┏━━
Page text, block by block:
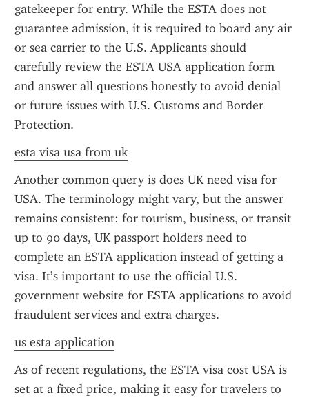
gatekeeper for entry. While the ESTA does not
guarantee admission, it is required to board any air
or sea carrier to the U.S. Applicants should
carefully review the ESTA USA application form
and answer all questions honestly to avoid denial
or future issues with U.S. Customs and Border
Protection.
esta visa usa from uk
Another common query is does UK need visa for
USA. The terminology might vary, but the answer
remains consistent: for tourism, business, or transit
up to 90 days, UK passport holders need to
complete an ESTA application instead of getting a
visa. It’s important to use the official U.S.
government website for ESTA applications to avoid
fraudulent services and extra charges.
us esta application
As of recent regulations, the ESTA visa cost USA is
set at a fixed price, making it easy for travelers to
┗━━
*What is expected:*
For an answer, give a copy of every line in the listing that holds the word "visa".

*Written response:*
esta visa usa from uk
Another common query is does UK need visa for
visa. It’s important to use the official U.S.
As of recent regulations, the ESTA visa cost USA is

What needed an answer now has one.